When i went in to the store in st Neots near me, they didnt even know it had been reduced, they had to check online. It is actually cheaper than thinner sizes.

MDF is their only sheet wood that has been reduced.


----------



## herman291 (Aug 9, 2009)

is it just me then or does anybody else pinch MDF from B&Q's.

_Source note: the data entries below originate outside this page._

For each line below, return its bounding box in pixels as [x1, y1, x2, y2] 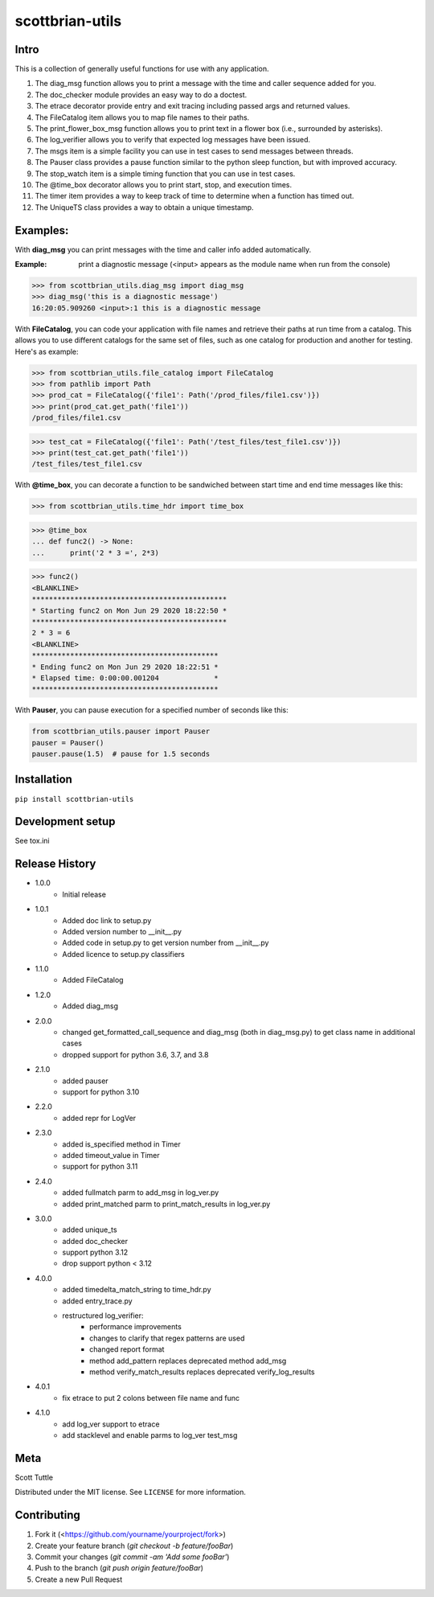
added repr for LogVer [62, 1113, 137, 1123]
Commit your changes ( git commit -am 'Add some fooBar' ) [35, 1552, 230, 1562]
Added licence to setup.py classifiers [62, 949, 185, 959]
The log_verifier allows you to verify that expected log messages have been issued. [35, 135, 311, 145]
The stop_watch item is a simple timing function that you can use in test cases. [35, 169, 296, 179]
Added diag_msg [62, 1001, 118, 1011]
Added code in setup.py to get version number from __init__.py [62, 938, 269, 948]
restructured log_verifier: [62, 1311, 144, 1320]
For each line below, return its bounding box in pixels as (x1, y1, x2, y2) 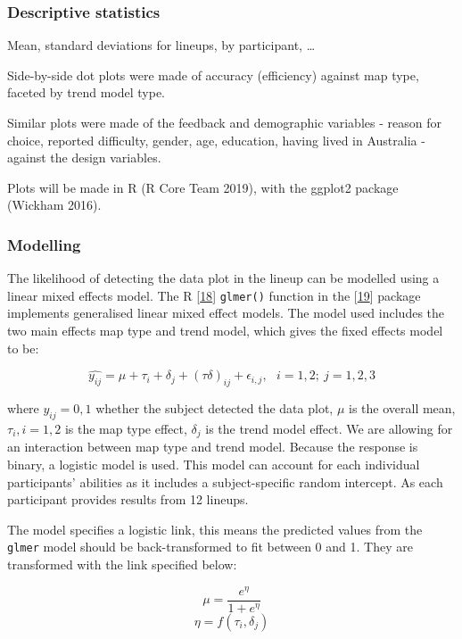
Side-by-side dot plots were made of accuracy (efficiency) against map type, (7, 65, 419, 84)
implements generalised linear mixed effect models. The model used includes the (7, 303, 445, 322)
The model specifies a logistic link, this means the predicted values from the (7, 519, 423, 538)
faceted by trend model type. (7, 83, 165, 102)
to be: (7, 338, 39, 357)
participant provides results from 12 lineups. (7, 490, 249, 509)
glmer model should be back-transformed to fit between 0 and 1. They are (7, 537, 413, 556)
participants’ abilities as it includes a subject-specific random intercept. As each (7, 472, 443, 491)
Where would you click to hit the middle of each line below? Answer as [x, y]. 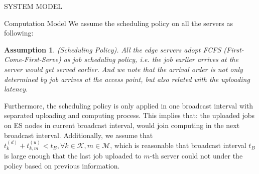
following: [19, 33]
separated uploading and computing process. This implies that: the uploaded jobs [129, 115]
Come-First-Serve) [33, 59]
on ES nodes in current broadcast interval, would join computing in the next [122, 125]
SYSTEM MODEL [33, 6]
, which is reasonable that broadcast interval [178, 145]
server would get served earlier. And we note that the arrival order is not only [123, 69]
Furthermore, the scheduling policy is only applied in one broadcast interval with [129, 105]
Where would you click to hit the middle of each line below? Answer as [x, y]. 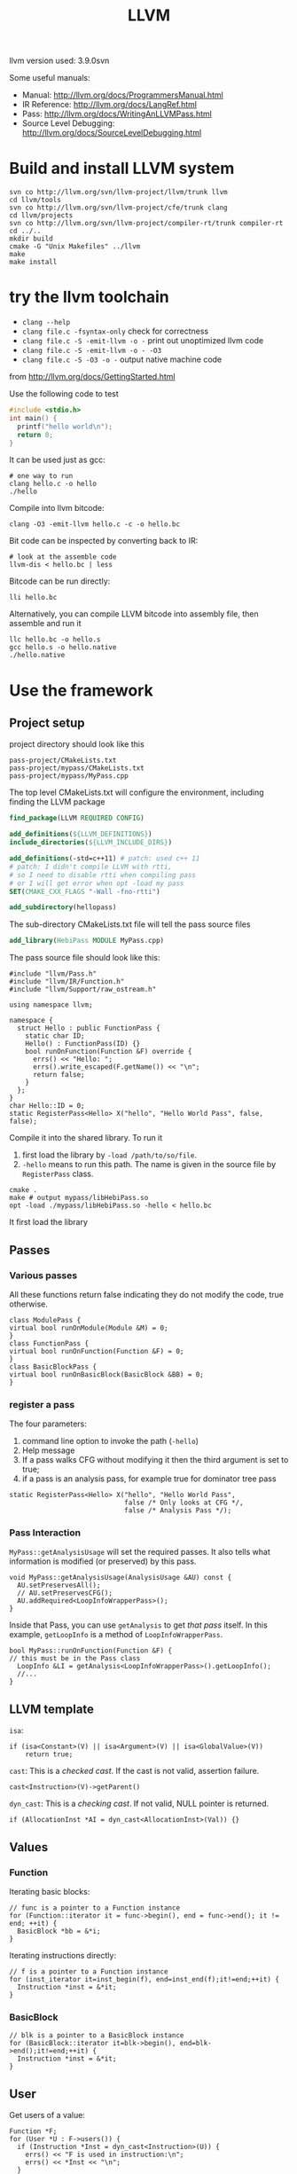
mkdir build [31, 239]
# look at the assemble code [63, 557]
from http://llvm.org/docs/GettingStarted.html [92, 377]
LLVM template [52, 1709]
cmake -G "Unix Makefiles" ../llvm [75, 247]
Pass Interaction [45, 1533]
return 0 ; [35, 435]
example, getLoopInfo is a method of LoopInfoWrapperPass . [116, 1635]
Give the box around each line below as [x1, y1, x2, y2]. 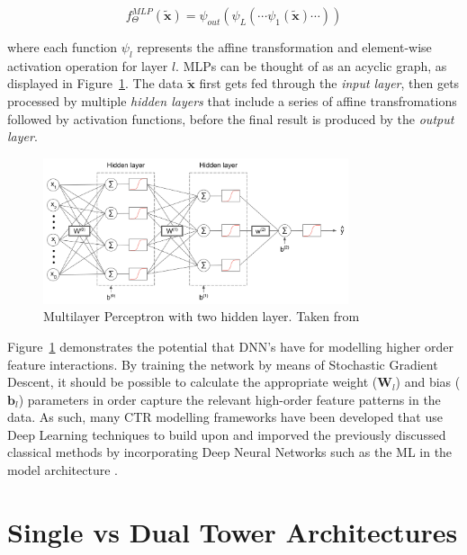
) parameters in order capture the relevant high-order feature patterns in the [18, 389, 441, 408]
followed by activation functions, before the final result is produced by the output [7, 109, 454, 128]
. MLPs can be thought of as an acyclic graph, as [175, 56, 447, 75]
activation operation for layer [7, 56, 168, 75]
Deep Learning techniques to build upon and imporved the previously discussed [7, 425, 446, 443]
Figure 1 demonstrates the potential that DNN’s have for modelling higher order [7, 336, 454, 355]
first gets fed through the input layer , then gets [199, 74, 460, 93]
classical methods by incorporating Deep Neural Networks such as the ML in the [7, 443, 453, 461]
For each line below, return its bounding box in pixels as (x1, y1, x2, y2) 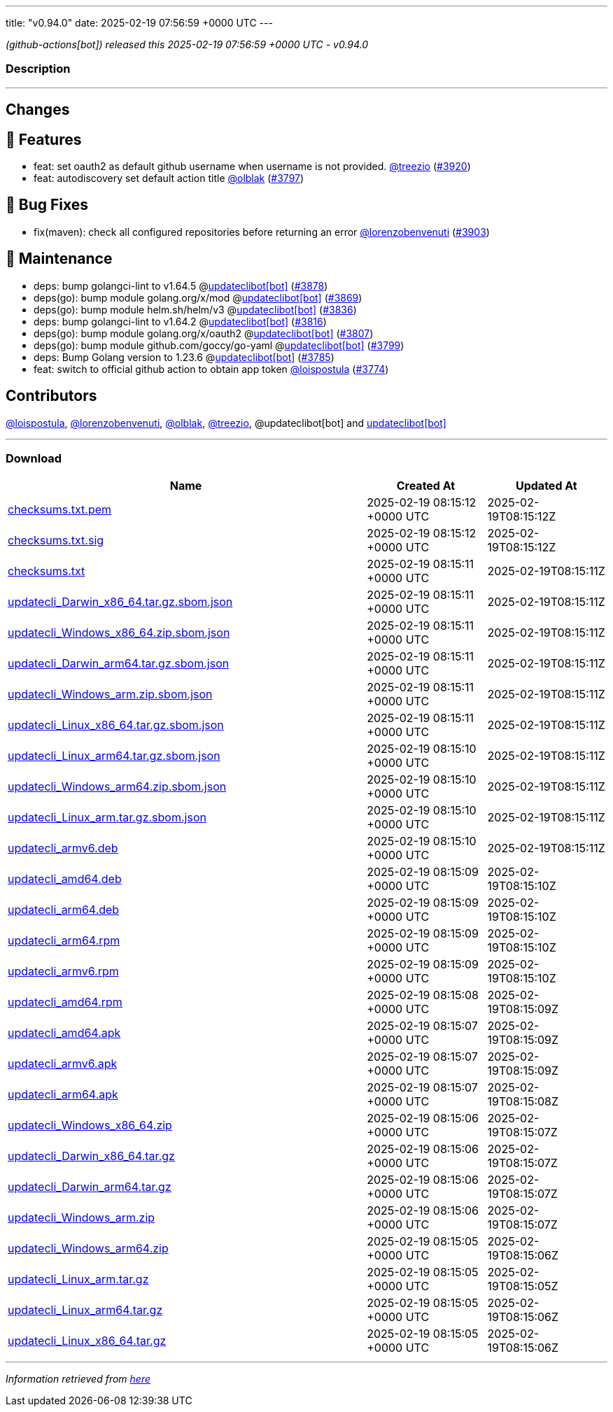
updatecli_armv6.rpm (8, 964, 119, 979)
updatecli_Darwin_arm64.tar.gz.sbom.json (8, 656, 230, 671)
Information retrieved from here (6, 1373, 151, 1385)
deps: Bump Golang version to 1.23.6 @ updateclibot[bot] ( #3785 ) (34, 351, 334, 363)
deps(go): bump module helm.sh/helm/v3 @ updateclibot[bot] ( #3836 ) (34, 303, 357, 316)
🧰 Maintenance (6, 250, 113, 268)
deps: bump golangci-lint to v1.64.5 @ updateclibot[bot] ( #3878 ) (34, 279, 328, 292)
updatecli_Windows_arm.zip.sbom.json (8, 687, 213, 702)
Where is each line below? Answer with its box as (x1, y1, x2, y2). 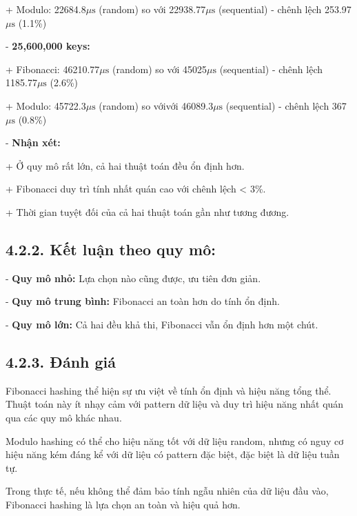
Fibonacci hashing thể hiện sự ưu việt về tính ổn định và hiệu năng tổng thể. (6, 383, 331, 397)
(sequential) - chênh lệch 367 (225, 98, 347, 112)
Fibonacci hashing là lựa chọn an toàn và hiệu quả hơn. (6, 497, 241, 511)
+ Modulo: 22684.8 (6, 2, 86, 16)
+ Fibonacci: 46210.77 (6, 61, 100, 76)
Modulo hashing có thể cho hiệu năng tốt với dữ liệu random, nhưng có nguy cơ (6, 433, 344, 448)
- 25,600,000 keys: (6, 39, 90, 53)
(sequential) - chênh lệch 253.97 (218, 2, 351, 16)
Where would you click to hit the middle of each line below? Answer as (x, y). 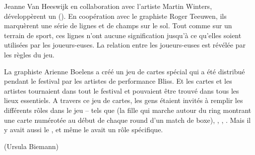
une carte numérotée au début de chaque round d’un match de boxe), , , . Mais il (127, 120)
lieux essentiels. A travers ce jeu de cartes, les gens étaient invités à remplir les (124, 100)
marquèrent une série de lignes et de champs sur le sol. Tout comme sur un (118, 26)
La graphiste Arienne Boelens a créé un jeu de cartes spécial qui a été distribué (125, 71)
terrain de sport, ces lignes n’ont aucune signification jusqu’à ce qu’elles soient (123, 35)
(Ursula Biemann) (31, 146)
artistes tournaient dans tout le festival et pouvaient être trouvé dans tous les (122, 90)
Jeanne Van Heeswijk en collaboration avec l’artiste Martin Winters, (108, 6)
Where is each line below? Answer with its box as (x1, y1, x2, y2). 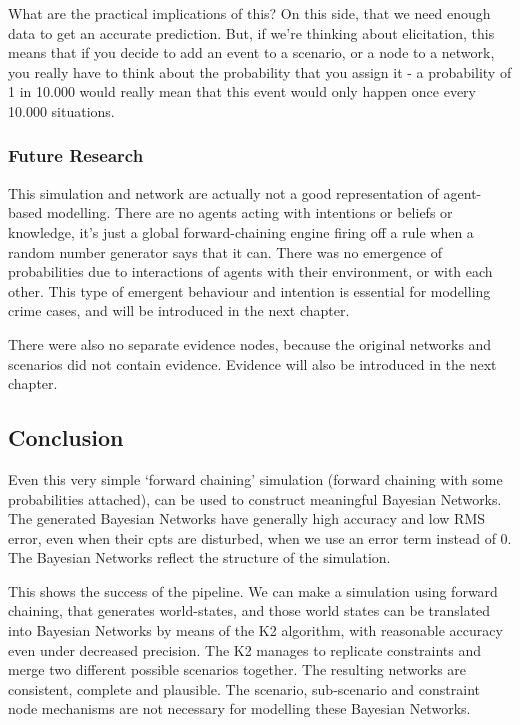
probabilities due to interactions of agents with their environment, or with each (8, 261, 493, 282)
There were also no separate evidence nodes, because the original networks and (8, 333, 492, 354)
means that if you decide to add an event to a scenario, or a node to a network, (8, 42, 495, 63)
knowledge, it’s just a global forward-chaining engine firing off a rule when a (8, 221, 474, 242)
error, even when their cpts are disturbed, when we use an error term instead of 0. (8, 527, 512, 548)
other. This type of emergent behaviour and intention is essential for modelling (8, 280, 491, 301)
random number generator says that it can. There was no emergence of (8, 241, 443, 262)
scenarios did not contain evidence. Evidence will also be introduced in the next (8, 353, 497, 374)
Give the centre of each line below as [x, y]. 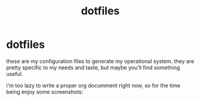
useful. [15, 74]
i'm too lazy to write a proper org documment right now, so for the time [93, 85]
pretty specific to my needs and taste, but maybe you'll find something [93, 68]
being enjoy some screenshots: [45, 91]
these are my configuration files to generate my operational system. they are [100, 61]
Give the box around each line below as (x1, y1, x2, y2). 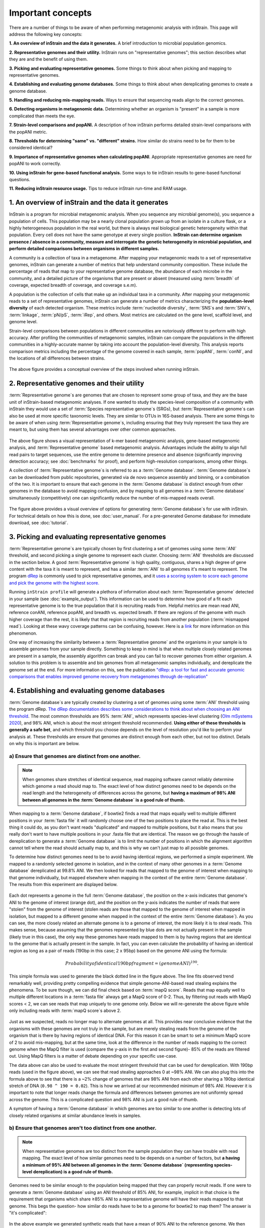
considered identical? (9, 145, 53, 151)
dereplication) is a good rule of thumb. (33, 1169, 113, 1175)
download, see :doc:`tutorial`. (9, 520, 69, 526)
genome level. (9, 319, 38, 325)
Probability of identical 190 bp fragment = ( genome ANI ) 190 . (65, 960, 199, 966)
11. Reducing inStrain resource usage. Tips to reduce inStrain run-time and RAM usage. (9, 186, 187, 192)
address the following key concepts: (9, 31, 82, 37)
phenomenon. (9, 630, 38, 636)
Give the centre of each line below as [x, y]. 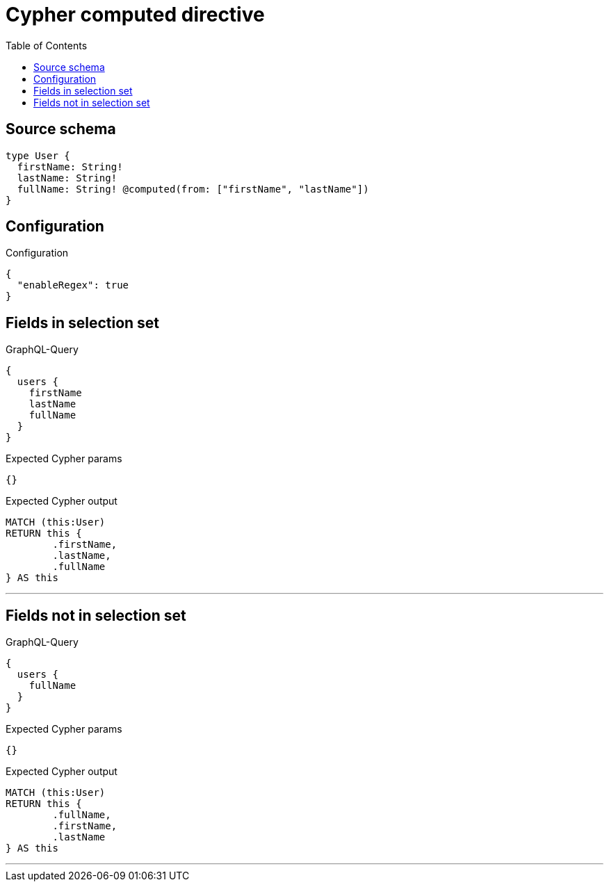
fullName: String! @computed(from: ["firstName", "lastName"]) [193, 189]
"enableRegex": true [73, 285]
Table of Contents [47, 45]
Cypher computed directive [135, 15]
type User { [38, 155]
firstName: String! [70, 166]
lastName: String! [67, 178]
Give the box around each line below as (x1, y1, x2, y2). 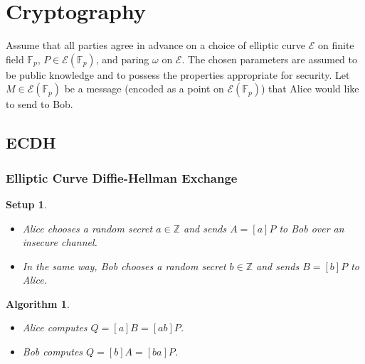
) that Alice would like (260, 81, 359, 96)
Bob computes (22, 344, 83, 359)
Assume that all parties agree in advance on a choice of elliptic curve (6, 38, 306, 53)
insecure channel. (22, 235, 97, 250)
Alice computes (22, 320, 88, 335)
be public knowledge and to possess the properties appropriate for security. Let (6, 67, 350, 82)
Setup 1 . (6, 196, 47, 211)
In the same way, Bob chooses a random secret (22, 258, 226, 273)
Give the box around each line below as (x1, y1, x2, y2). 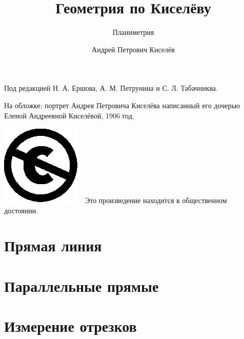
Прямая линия (4, 235, 102, 256)
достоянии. (4, 205, 38, 215)
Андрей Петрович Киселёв (92, 44, 175, 54)
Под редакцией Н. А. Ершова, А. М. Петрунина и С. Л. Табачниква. (4, 83, 218, 93)
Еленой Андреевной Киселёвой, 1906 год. (4, 110, 134, 121)
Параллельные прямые (4, 275, 159, 296)
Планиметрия (112, 27, 154, 37)
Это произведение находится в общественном (85, 195, 227, 206)
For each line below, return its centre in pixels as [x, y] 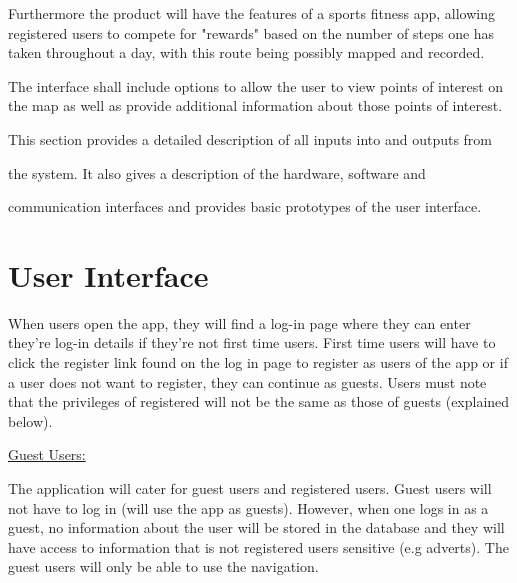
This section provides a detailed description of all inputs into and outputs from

if you buying 3 or more sheets already cut,just say its 2.no one knows,no one checks at the till,even cheaper..! :gasp:


----------



## Nitram156 (Sep 19, 2009)

does anything need to be done to MDF for a beardie viv? like any covers or such?

cheers


----------



## Meko (Apr 29, 2007)

not really as a beardie viv doesn't need to be humid. The main problem you'd have with using MDF as a viv would be it not being very good with water, but as a beardie viv is dry you shouldn't have any issues.


----------



## Nitram156 (Sep 19, 2009)

okay cheers :2thumb:


----------



## Nitram156 (Sep 19, 2009)

sorry another question :blush:

would it be okay to sand down and varnish or should i just leave it?

thanks


----------



## Meko (Apr 29, 2007)

it'd be fine to varnish it although you'd need to give it a few weeks or so for the fumes to go.


----------



## yonark (May 23, 2007)

herman291 said:


> is it just me then or does anybody else pinch MDF from B&Q's.
> 
> if you buying 3 or more sheets already cut,just say its 2.no one knows,no one checks at the till,even cheaper..! :gasp:


your BAD. lol


----------



## Nitram156 (Sep 19, 2009)

okay cheers 

should have plenty of time, to wait for the glass

thanks MeKo


----------



## Simplylucy (May 22, 2009)

We made a hatchling rack with a £10 sheet yesterday.....got all our cuts for free too (handy being all girly about it and smiling sweetly)!


----------



## Meko (Apr 29, 2007)

i got 3 sheets the other day for a cabinet, ended up with 11 pieces after about 15 cuts. the lad told me about 4 times that they've clamped down on the 50p per cut rule, but i still didn't get charged for any.


----------



## simonas (Apr 12, 2008)

herman291 said:


> is it just me then or does anybody else pinch MDF from B&Q's.
> 
> if you buying 3 or more sheets already cut,just say its 2.no one knows,no one checks at the till,even cheaper..! :gasp:


ha ha but be aware that B n Q are one of the few shops who do prosecute everyone who gets caght there and there cameras are pretty good.I represent loads of people who have never been in trouble before getting caught there


----------